AI chatbots are not omniscient.
While AI chatbots can bring ROIs to your company, it’s worth reiterating that AI chatbots are not omniscient. Many chatbots are marketed as something that can absorb millions of documents and provide answers on the fly. You can feed it tons of data, but they won’t be smart enough to completely understand the nitty gritty of language unless trained properly. Self-learning AI chatbots are a misnomer — human intervention is required to train the chatbot or expand its capabilities, like embedding it with a recommendation engine.
AI chatbots do very well at automating repetitive tasks and managing productivity, but they cannot replace human interactions. Many enterprises recognize this, which is why they adopt an approach where technology augments their human staff, and vice-versa.
For example, Oursky has a social commerce platform, Gesprek. It is designed to improve customer engagement of businesses by adding conversational commerce to their digital channels. While not an AI chatbot, it provides similar benefits as an AI chatbot would, but with a human touch. Gesprek can integrate messaging channels such as email, Facebook Messenger, WhatsApp, WeChat, Instagram, Skype, Telegram, and LINE among others.

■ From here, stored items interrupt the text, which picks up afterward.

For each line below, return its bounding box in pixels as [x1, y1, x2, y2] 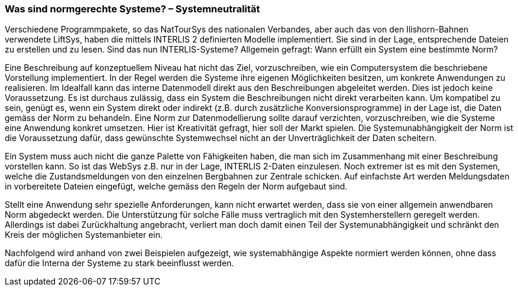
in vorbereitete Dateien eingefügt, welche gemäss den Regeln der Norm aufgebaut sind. [5, 181, 348, 192]
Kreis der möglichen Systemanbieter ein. [5, 230, 163, 240]
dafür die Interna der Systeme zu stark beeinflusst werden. [5, 258, 234, 269]
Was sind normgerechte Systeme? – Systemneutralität [5, 3, 260, 15]
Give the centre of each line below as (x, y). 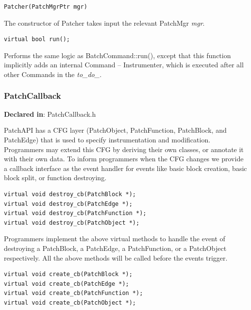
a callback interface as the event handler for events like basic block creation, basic (125, 168)
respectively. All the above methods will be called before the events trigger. (116, 257)
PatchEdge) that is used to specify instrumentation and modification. (107, 139)
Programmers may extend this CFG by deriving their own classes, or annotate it (124, 149)
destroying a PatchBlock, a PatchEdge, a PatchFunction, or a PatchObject (115, 248)
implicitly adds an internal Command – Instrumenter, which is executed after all (124, 65)
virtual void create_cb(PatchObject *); (70, 302)
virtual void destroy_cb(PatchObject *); (72, 223)
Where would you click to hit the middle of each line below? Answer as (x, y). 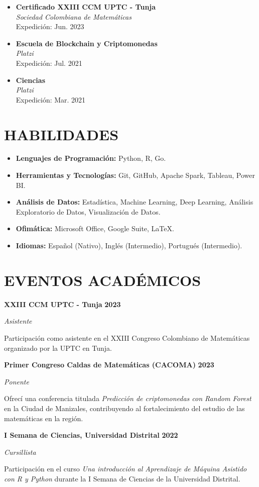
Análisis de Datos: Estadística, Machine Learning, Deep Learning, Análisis (135, 202)
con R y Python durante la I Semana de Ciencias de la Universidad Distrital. (122, 478)
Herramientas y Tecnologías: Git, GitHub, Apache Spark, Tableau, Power (135, 175)
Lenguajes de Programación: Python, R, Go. (91, 158)
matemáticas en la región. (44, 418)
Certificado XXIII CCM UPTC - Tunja (86, 7)
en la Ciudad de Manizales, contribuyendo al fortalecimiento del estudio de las (124, 408)
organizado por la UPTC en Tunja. (58, 348)
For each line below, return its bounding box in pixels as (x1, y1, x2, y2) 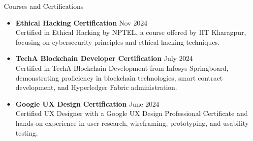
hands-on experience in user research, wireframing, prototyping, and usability (15, 117, 249, 128)
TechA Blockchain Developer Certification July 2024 (15, 53, 193, 63)
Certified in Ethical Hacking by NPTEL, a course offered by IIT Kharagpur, (15, 27, 246, 37)
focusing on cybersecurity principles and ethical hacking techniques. (15, 36, 220, 47)
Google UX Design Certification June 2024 (15, 98, 159, 109)
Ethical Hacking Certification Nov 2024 (15, 17, 148, 28)
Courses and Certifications (4, 1, 84, 11)
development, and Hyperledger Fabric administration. (15, 82, 177, 92)
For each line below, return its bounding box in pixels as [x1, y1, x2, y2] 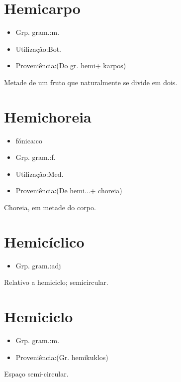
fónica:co [15, 135, 43, 145]
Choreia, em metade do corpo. [4, 202, 96, 212]
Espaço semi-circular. [4, 369, 69, 379]
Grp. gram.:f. [15, 152, 56, 162]
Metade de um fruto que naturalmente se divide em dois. [4, 77, 178, 87]
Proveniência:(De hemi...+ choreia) [15, 185, 122, 196]
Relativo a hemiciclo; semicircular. [4, 277, 108, 287]
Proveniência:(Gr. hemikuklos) [15, 352, 108, 362]
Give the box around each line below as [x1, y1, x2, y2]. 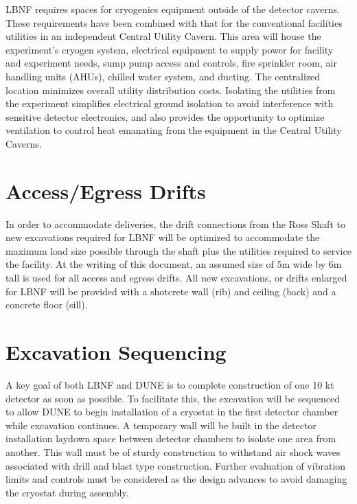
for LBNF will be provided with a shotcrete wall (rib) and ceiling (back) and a [5, 284, 336, 298]
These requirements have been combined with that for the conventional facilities [5, 15, 343, 30]
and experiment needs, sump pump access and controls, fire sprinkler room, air [5, 56, 337, 70]
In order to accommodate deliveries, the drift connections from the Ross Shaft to [5, 216, 345, 231]
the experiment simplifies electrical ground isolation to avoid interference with [5, 96, 334, 111]
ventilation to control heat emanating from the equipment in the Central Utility [5, 123, 342, 137]
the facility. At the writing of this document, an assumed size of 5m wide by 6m [5, 257, 342, 271]
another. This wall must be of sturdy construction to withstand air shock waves [5, 444, 341, 459]
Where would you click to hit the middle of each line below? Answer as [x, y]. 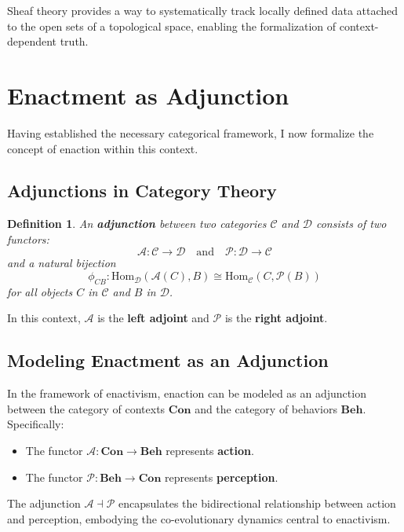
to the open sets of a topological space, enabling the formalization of [172, 26]
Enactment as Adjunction [148, 95]
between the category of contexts [86, 408]
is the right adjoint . [276, 318]
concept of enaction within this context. [103, 148]
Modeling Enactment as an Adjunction [168, 360]
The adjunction [44, 503]
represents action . [210, 451]
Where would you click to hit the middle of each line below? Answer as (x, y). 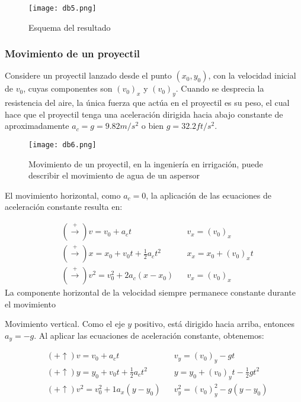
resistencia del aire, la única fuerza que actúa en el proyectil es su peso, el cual (147, 103)
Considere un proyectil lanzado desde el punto (88, 75)
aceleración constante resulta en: (64, 207)
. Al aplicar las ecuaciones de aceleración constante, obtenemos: (149, 335)
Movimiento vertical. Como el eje (65, 324)
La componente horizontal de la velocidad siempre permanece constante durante (150, 292)
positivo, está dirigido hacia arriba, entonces (214, 324)
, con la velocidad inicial (252, 75)

Gesprek can also incorporate CRM systems, knowledge bases, and other e-commerce platforms into a unified, easy-to-use interface, which the staff can use to better respond to customer inquiries. This can help e-commerce businesses, for example, to better manage numerous inquiries from multiple platforms. And because Gesprek’s dashboard is helmed by human staff, conversations with customers and users readily have context. Gesprek and similar services can be an option for businesses that want to add conversational marketing capabilities in their online sales funnels.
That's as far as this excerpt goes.